Der Magistrat wird aufgefordert, ein umfassendes Willkommenspaket für in Frankfurt tätige Erzieherinnen und Erzieher zu schnüren und prüft dies auch für andere Menschen, die in sozialen Berufen arbeiten, bei denen in Frankfurt akuter Fachkräftemangel herrscht. Im Fokus dabei soll ein Sonderzugang zu (städtischen) Wohnungen stehen, die auch für Menschen mit einem mittleren Einkommen bezahlbar sind. Zu diesem Zweck werden folgende Maßnahmen umgesetzt. Die Ergebnisse werden der Stadtverordnetenversammlung unaufgefordert in einem Bericht dargelegt.

  1. Der Magistrat verhandelt mit den stadtnahen Wohnungsbaugesellschaften wie der ABG über entsprechende Kontingente und einen besonderen Zugang zu Wohnungen für Erzieher/-innen.
  2. Der Magistrat prüft auf Basis eines Leerstandsberichts (siehe NR 785/23), welche leerstehenden Flächen in Liegenschaften, die der Stadt Frankfurt entweder als Eigentümerin gehören, für die eine Erbbauberechtigung besteht oder die von der Stadt Frankfurt angemietet wurden, sich für die Errichtung von 'Betriebswohnungen' für die genannten Fachkräfte eignen und ertüchtigt diese. Er prüft, unter welchen rechtlichen und steuerlichen Voraussetzungen die Wohnungen als Betriebswohnungen bereitgestellt werden können und entwickelt ein Vergabemodell, das sowohl Erzieher/innen des Eigenbetriebs Kita als auch Mitarbeiter/innen in Frankfurt angesiedelter freier Träger der Kinderbetreuung berücksichtigt.
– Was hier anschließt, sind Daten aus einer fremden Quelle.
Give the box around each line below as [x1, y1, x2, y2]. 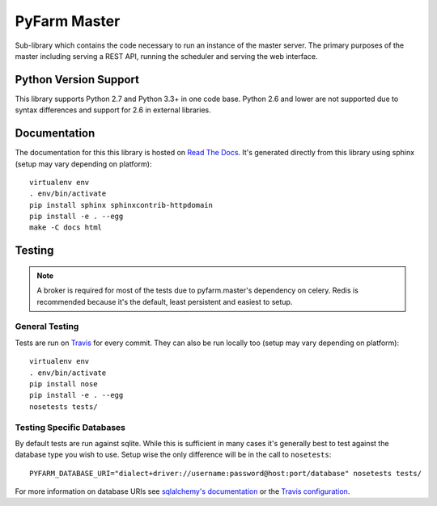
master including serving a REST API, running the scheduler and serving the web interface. [15, 51, 318, 61]
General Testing [15, 321, 79, 332]
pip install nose [29, 379, 98, 388]
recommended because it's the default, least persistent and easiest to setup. [36, 297, 293, 306]
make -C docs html [29, 223, 103, 232]
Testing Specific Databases [15, 421, 125, 432]
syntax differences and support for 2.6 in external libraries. [15, 105, 211, 115]
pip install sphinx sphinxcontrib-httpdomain [29, 200, 214, 209]
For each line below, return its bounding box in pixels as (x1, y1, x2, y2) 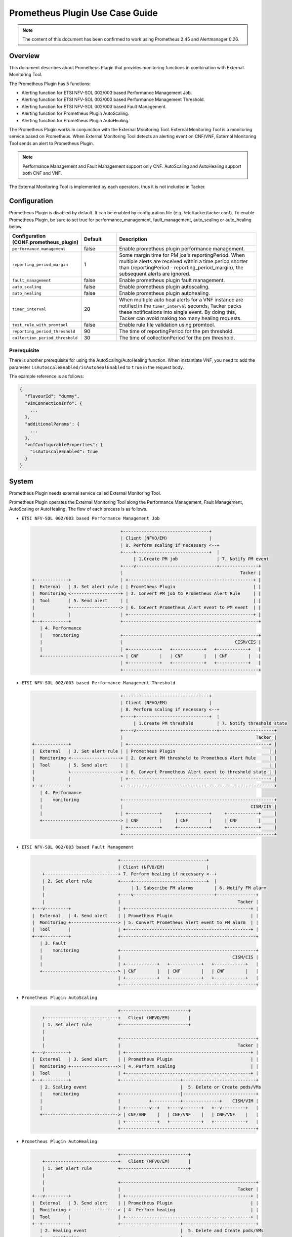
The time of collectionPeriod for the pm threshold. (119, 334, 235, 341)
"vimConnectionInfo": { (25, 400, 83, 406)
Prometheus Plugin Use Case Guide (9, 7, 158, 18)
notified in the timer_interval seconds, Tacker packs (119, 302, 242, 309)
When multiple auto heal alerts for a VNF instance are (119, 296, 244, 303)
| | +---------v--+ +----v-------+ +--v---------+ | (40, 1105, 259, 1110)
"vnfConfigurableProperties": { (25, 442, 103, 448)
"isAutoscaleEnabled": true (30, 449, 98, 455)
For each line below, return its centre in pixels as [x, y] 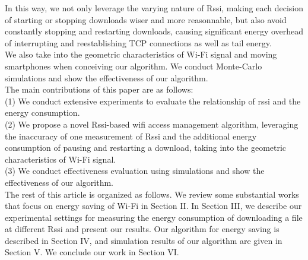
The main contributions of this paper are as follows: [99, 89]
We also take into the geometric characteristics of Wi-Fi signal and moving [141, 54]
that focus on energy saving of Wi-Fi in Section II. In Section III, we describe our [153, 206]
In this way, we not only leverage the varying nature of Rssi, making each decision [154, 8]
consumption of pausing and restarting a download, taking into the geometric [146, 148]
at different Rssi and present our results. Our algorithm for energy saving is [142, 229]
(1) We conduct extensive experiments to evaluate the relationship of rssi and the [153, 101]
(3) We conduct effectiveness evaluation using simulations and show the [135, 171]

  3. Der Magistrat legt ein Programm nach dem Vorbild des Belegungsrechtsprogramms 'Soziales Vermieten leicht gemacht' der Stadt München auf, um private Anbieter, die Wohnraum speziell für Erzieherinnen und Erzieher schaffen und anbieten möchten, dabei zu unterstützen.
  4. Der Magistrat setzt endlich den von Oberbürgermeister Josef angekündigten 'Frankfurt-Zuschlag für Erzieher/-innen' um und stellt entsprechende Mittel in den Doppelhaushalt 2024/25 ein.
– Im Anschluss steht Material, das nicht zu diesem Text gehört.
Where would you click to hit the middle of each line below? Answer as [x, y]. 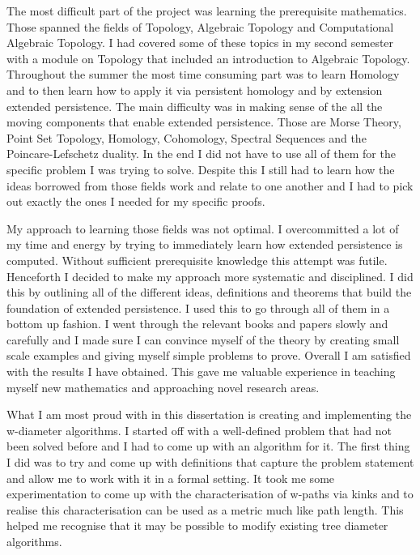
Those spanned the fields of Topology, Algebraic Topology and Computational [200, 26]
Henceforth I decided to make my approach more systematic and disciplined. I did [210, 276]
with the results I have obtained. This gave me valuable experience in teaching [201, 371]
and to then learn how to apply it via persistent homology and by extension [195, 90]
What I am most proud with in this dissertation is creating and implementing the [209, 414]
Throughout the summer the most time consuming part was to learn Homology [203, 74]
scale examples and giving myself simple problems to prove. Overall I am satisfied [209, 355]
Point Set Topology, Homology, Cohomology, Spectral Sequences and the [187, 137]

  5. Der Magistrat setzt endlich das bereits 2021 angekündigte Azubi-Wohnheim (siehe B 309/2021) um und stellt für die Bereitstellung von Wohnheimplätzen dauerhaft entsprechende Mittel in den städtischen Haushalt ein.
  6. Um den Ausbau von Wohnheimplätzen für Auszubildende in städtischen Mangelberufen langfristig zu verbessern, setzt der Magistrat die Handlungsempfehlungen der Machbarkeitsstudie 'Azubi-wohnen in Frankfurt' zeitnah um, insbesondere folgende Punkte:
    • a)Bündelung von Bedarfen und Auslotung von Möglichkeiten der Ko-Finanzierung mit großen Arbeitgebern;
    • b)Benennung eines klaren Ansprechpartners für das Thema 'Azubi-Wohnen' bei der Frankfurter Wirtschaftsförderung;
    • c)Prüfung, inwieweit Auszubildende bei der Vergabe von Wohnungen der sozialen Wohnraumförderung stärker als bisher priorisiert werden können und ob analoge Regelungen bei der Wohnungsvergabe durch die ABG möglich sind.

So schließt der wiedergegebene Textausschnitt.